Differential diagnosis Psoriatic arthritis Gout Rheumatoid arthritis

Non-pharmacological therapy Education about the disease and effective treatments. Exercise therapy should include both aerobic conditioning and strengthening exercise. Weight loss advice for all who are overweight or obese. Hot and cold packs can be helpful for acute exacerbations of joint pain. Transcutaneous electrical nerve stimulatin ( TENS) may give safe and effective pain relief in some patients with OA, and is recommended as a safe adjunctive modality in the majority of guidelines.

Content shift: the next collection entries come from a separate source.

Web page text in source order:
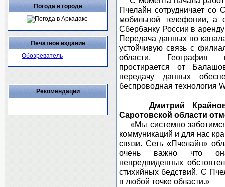
Погода в городе
Печатное издание
Обозреватель
Рекомендации
Пчелайн сотрудничает со
мобильной телефонии, а
Сбербанку России в
Передача данных по
устойчивую связь с
области. География
простирается от
передачу данных
беспроводная технология
Дмитрий
Саротовской области
«Мы системно
коммуникаций и для нас
связи. Сеть «Пчелайн»
очень важно что
непредвиденных
стихийных бедствий. С
в любой точке области.»
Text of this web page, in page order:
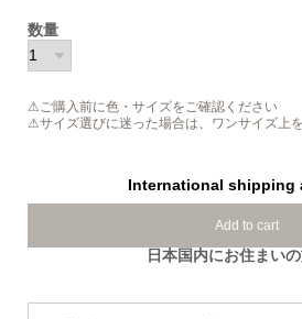
数量
⚠ご購入前に色・サイズをご確認ください
⚠サイズ選びに迷った場合は、ワンサイズ上
International shipping
Add to cart
日本国内にお住まい
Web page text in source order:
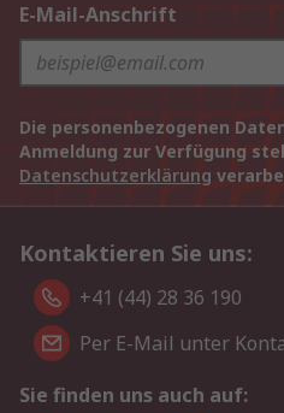
E-Mail-Anschrift
Die personenbezogenen
Anmeldung zur Verfügung
Datenschutzerklärung
Kontaktieren Sie uns:
+41 (44) 28 36 190
Per E-Mail unter
Sie finden uns auch auf:
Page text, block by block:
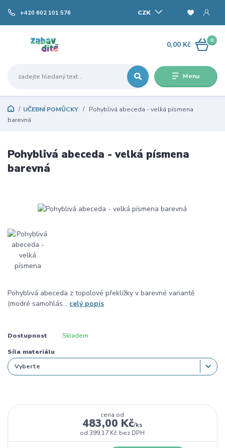
Menu
CZK
+420 602 101 576
0
0,00 Kč
UČEBNÍ POMŮCKY
Pohyblivá abeceda - velká písmena
barevná
Pohyblivá abeceda - velká písmena
barevná
Pohyblivá abeceda z topolové překližky v barevné variantě
(modré samohlás... celý popis
Dostupnost Skladem
Síla materiálu
cena od
483,00 Kč/ks
od399,17 Kč bez DPH
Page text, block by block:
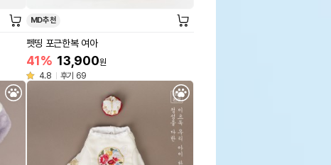
MD추천
펫띵 포근한복 여아
41% 13,900원
4.8
후기 69
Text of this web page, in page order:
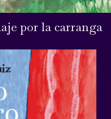
por la carranga

Pharmacological therapy Paracetamol is preferred as first line analgesia, because of its favourable safety profile. Non-steroidal anti-inflammatories ( NSAIDs) provide additional symptomatic benefit in some patients. Gastrointestinal and cardiovascular risks must be considered befor use NSAIDs. They should be avoided in patients with established ischaemic heart disease or cerebrovascular disease, and used with caution in those with risk factors for these conditions.

Pharmacological therapy Current European recommendations for prescribing NSAIDs in patients at increased risk of gastrointestinal toxicity are to use a COX-2 selective agent or a non-selective NSAID plus a proton pump inhibitor (PPI) for gastroprotection. Opioids, such as codeine or higher strength opioids may be needed.

Topical treatments Certain topical NSAID preparations are effective. Topical capsaicin – this is a lipophilic alkaloid derived from chilli peppers. Topical capsaicin applied three times daily can reduce pain associated with hand or knee OA. Capsaicin has a high rate of skin reactions.

Intra- articular injection Intra-articular injection of corticosteroid is helpful for quick control of pronounced pain from knee osteoarthritis, thumb base and other joints. Corticosteroid injections can give short-term relief ( 2-3 weeks) in knee and as long as 3-4 months in hip. There is little compelling evidence for the efficacy of intra-articular Hyaluronan.

SYSADOA ( symptomatic slow acting drugs in ostheoarthritis ) However, the main goal of OA therapy should be to delay cartilage degeneration and even help to regenerate the cartilage structure. Medications having these properties are generally called ‘chondroprotectives’. They are diffrrentiated as symptomatic slow acting drugs in OA ( SYSADOA) and disease-modifying OA drugs ( DMOAD). Currently, glucosamine and chondroitin are the two most commonly used SYSADOA to modify the clinical and radiological course of OA. Glucosamine and chondroitin are also the most frequently used nutraceuticals in humans as well as in animals to alleviate pain associated with arthritis.

Disease modifying OA drugs ( DMOADs) There are currently no universally accepted disease-modifying OA drugs. Single studies have suggested efficacy for a number agents and toxicity has prevented development of others. Potential DMOADs include: Diacerein Doxycycline Licofelone Strontium ranelate Bisphosphonates

Surgery Surgery, including total joint replacement, should be considered for patients who have persistent pain, stiffness, and reduced function that are refractory to non-surgical treatments and which impact significantly on their quality of life. Patient specific factors such as age, obesity or other comorbidity should not be barriers to surgery, and referral should be made early before there is prolonged and established functional limitation and serere pain.